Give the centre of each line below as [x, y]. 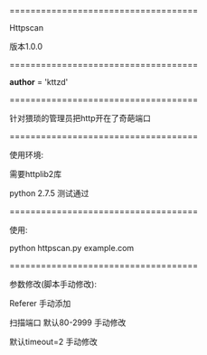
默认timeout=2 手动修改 [53, 341]
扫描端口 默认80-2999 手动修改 [68, 322]
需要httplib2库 [35, 174]
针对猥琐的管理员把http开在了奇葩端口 [80, 118]
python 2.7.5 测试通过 [49, 193]
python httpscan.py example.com [72, 248]
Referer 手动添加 [40, 303]
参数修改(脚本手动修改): [53, 284]
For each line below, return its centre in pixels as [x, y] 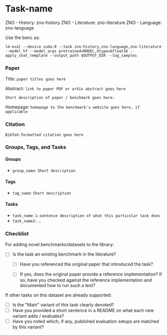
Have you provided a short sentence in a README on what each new [83, 310]
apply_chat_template [27, 55]
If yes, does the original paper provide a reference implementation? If [91, 274]
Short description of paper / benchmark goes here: [60, 98]
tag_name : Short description [42, 192]
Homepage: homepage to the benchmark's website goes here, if [73, 107]
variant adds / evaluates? [38, 316]
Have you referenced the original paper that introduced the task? [86, 264]
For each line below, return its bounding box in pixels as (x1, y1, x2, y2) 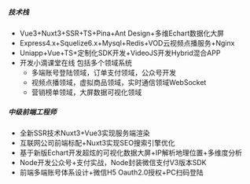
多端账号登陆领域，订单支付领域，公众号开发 (31, 68, 177, 77)
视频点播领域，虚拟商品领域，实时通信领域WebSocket (31, 77, 207, 86)
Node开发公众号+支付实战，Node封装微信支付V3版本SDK (19, 157, 207, 167)
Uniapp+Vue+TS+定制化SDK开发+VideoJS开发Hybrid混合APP (19, 48, 221, 57)
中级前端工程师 (8, 107, 57, 116)
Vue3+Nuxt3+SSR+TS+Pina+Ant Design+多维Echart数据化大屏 (19, 28, 225, 38)
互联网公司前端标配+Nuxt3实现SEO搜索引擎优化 (19, 138, 175, 147)
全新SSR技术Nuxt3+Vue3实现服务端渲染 (19, 128, 151, 138)
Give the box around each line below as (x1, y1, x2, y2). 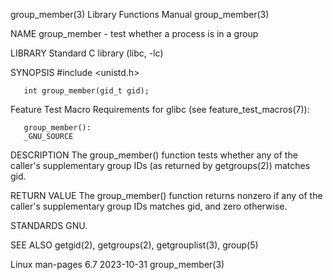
++++
## TASK ITEM
Only an exact copy of the lines from the one with "中级前端工程师 (8, 107, 57, 116)" through the last line of the data above is wanted, and no pictures.

## PROBLEM SOLUTION
中级前端工程师 (8, 107, 57, 116)
Vue3+Nuxt3+SSR+TS+Pina+Ant Design+多维Echart数据化大屏 (19, 28, 225, 38)
互联网公司前端标配+Nuxt3实现SEO搜索引擎优化 (19, 138, 175, 147)
全新SSR技术Nuxt3+Vue3实现服务端渲染 (19, 128, 151, 138)
Give the box around each line below as (x1, y1, x2, y2). 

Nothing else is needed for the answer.